8. Believing you are what is behind the thought process. Now you are getting closer, you feel what is beneath during moments of awe, revelation, no-mind, stillness, beauty, truth, danger, wonder. You come to a point where you feel just: “I am”. Not “I am moral”, “I am intelligent”, but just “I am”. Not as words, but just as a feeling. Not an emotion, just a feeling. Now you are a spiritualist: you post quotes from the Buddha on Facebook, you create a religion, philosophy or ideology, or you write a blog about it (hello, me!). You’ve taken this “I am”, the non-conceptual, the timeless, and written it down, put it into a thought. It’s now just a concept in your mind. This can happen if you experience moments of awakening, and then turn that into an event (people call this an “awakening”). You then say, “two weeks ago I had a moment of awakening” and voila! It is a concept again, in the past and you want to strive for it in the future. Back to believing you are the thought process.

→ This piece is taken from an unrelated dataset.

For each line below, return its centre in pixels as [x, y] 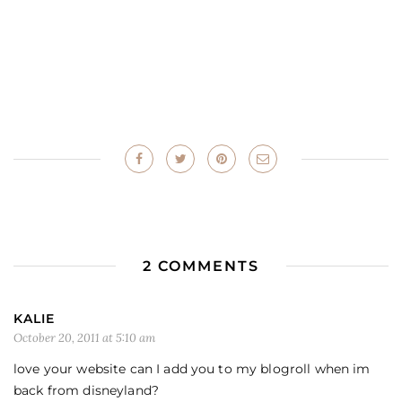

9. Knowing who you are. Feeling who you are is a better description. You are living in the moment, taking it as it comes. You no longer strive to be any kind of person, or even a person. You don’t think of yourself as anything. You don’t need to think. You trust yourself to do whatever needs to be done. Through repeatedly living in the moment, through being true to yourself and dropping concepts, thoughts, analysis, judgements and everything else related to the mind, you see yourself, which is not seeing yourself, because you realise you are one person. You trust yourself through experience. You don’t say “I trust myself”, you don’t think “I trust myself” and you don’t even feel “I trust myself.” You just “are”. This is called:
10. Being. You are. That’s it.
With this comes unconditional trust. It’s not a “state”, unless that “state” is alive, because that’s all it is: alive. Your being is there. Alive. The rest of everything else you do, whether a Yad stop or a same day threesome, is effortless. Because there is no fight – no fight with yourself, no fight with the world, no fight with your mind, and no fight with the universe (not that such a thing is possible!). The illusion of conflict slips away: “there is no conflict.” There is only one way to describe this in words: no words. And there is only one way to describe this in sounds: silence.
I have experienced step 10 many times. Of course, when I think about it, write about it, wish to be in it again or remember being in it fondly, I’m at step 7. In writing this blog I’m at step 7. Maximum. In wishing to attain step 10, I’m at step 7. In believing I’m enlightened, I’m back at step 4. In believing that there are steps, I’m at step 7. In believing there are no steps, I’m back at 7. In believing that by believing there are or aren’t any steps, it’ll make any difference, I’m at step 7.

There are no steps
If you can’t get your mind around this post, there’s a good reason for that.
I invite you to join me in losing your mind and coming to your senses.